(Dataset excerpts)
++++++++

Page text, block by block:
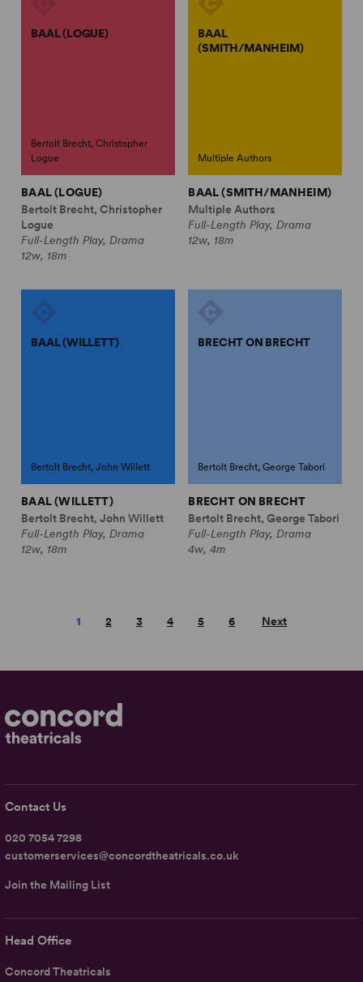
BAAL (LOGUE)
Bertolt Brecht, Christopher
Logue
BAAL (LOGUE)
Bertolt Brecht, Christopher
Logue
Full-Length Play, Drama
12w, 18m
BAAL
(SMITH/MANHEIM)
Multiple Authors
BAAL (SMITH/MANHEIM)
Multiple Authors
Full-Length Play, Drama
12w, 18m
BAAL (WILLETT)
Bertolt Brecht, John Willett
BAAL (WILLETT)
Bertolt Brecht, John Willett
Full-Length Play, Drama
12w, 18m
BRECHT ON BRECHT
Bertolt Brecht, George Tabori
BRECHT ON BRECHT
Bertolt Brecht, George Tabori
Full-Length Play, Drama
4w, 4m
1 2 3 4 5 6 Next
Head Office
Concord Theatricals
Contact Us
020 7054 7298
customerservices@concordtheatricals.co.uk
Join the Mailing List
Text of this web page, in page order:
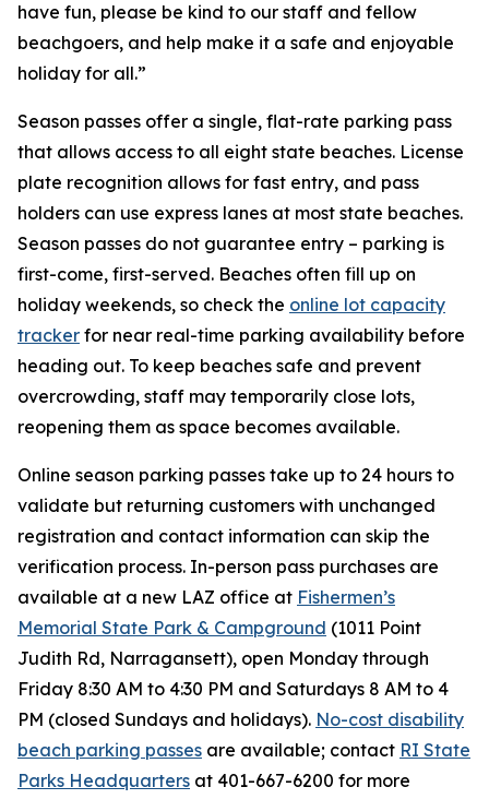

++++++++

### PROBLEM:
Output the data exactly. Leave every picture out.

### SOLUTION TO THE EXERCISE:
Page text, block by block:
BAAL (LOGUE)
Bertolt Brecht, Christopher
Logue
BAAL (LOGUE)
Bertolt Brecht, Christopher
Logue
Full-Length Play, Drama
12w, 18m
BAAL
(SMITH/MANHEIM)
Multiple Authors
BAAL (SMITH/MANHEIM)
Multiple Authors
Full-Length Play, Drama
12w, 18m
BAAL (WILLETT)
Bertolt Brecht, John Willett
BAAL (WILLETT)
Bertolt Brecht, John Willett
Full-Length Play, Drama
12w, 18m
BRECHT ON BRECHT
Bertolt Brecht, George Tabori
BRECHT ON BRECHT
Bertolt Brecht, George Tabori
Full-Length Play, Drama
4w, 4m
1 2 3 4 5 6 Next
Head Office
Concord Theatricals
Contact Us
020 7054 7298
customerservices@concordtheatricals.co.uk
Join the Mailing List
Text of this web page, in page order:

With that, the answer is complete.